SetMaxAge(TimeSpan age)Sets the maximum age of events in the stream.
SetTruncateBefore(long seq)Sets the event number from which previous events can be scavenged.
SetCacheControl(TimeSpan cacheControl)The amount of time the stream head is cacheables.
SetReadRoles(string[] roles)Sets the roles allowed to read the underlying stream.
SetWriteRoles(string[] roles)Sets the roles allowed to write to the underlying stream.
SetDeleteRoles(string[] roles)Sets the roles allowed to delete the underlying stream.
SetMetadataReadRoles(string[] roles)Sets the roles allowed to read the metadata stream.
SetMetadataWriteRoles(string[] roles)Sets the roles allowed to write the metadata stream. Be careful with this privilege as it gives all the privileges for a stream as that use can assign themselves any other privilege.

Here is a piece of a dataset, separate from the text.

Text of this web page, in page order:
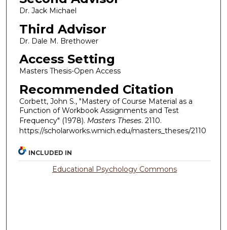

SetCustomMetadata(string key, string value)The SetCustomMetadata method and overloads allow the setting of arbitrary custom fields into the stream metadata.

You can add user-specified metadata via the SetCustomMetadata overloads. Some examples of good uses of user-specified metadata are:

  • which adapter is responsible for populating a stream.
  • which projection caused a stream to be created.
  • a correlation ID of some business process.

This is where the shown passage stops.